Snap, Crackle and Pop, the animated cartoon mascots for Rice Krispies, were created by illustrator Vernon Grant in 1933. The three characters are seen in Kellogg's 1933 national advertising and the three have since appeared together in many forms of advertising, including radio, movie shorts, and comic strips. An updated version of the elf-like Snap Crackle and Pop appeared for the first time on television in 1960; previously it was advertised by Woody Woodpecker. They are the first and longest-running cartoon characters to represent a Kellogg's product. In physics, Snap, Crackle and Pop inspired shorthand names for the fourth, fifth, and sixth derivatives of position.
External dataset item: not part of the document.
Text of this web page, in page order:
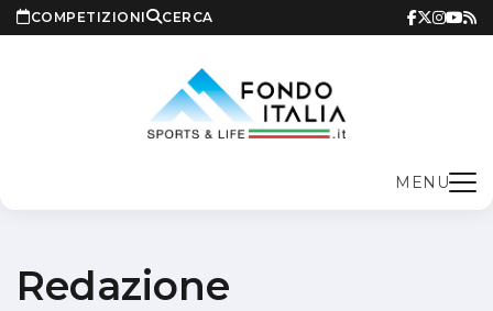
COMPETIZIONI CERCA
MENU
Redazione

==="Snap, crackle and pop" sound ===
The cereal is marketed on the basis of the noises it produces when milk is added to the bowl. The onomatopoeic noises differ by country and language:

- English: Snap! Crackle! Pop!
- Danish: Pif! Paf! Puf!
- Swedish: Piff! Paff! Puff!
- German: Knisper! Knasper! Knusper!
- Spanish: Pim! Pam! Pum!
- Finnish: Riks! Raks! Poks!
- French: Cric! Crac! Croc!
- Dutch: Pif! Paf! Pof!
- Afrikaans: Knap! Knetter! Knak!
- Belgium: Poos! Pas! Pes!

=== Prizes and premiums ===
In 1938 and 1939, Vernon Grant, the illustrator who created Snap, Crackle and Pop, produced a set of six illustrations of Mother Goose themes including Humpty Dumpty, Jack and Jill, Jack Be Nimble, Little Jack Horner, Peter Peter Pumpkin Eater, and Twinkle Twinkle Little Star that were offered as premiums in exchange for two Rice Krispies boxtops and a three-cent stamp.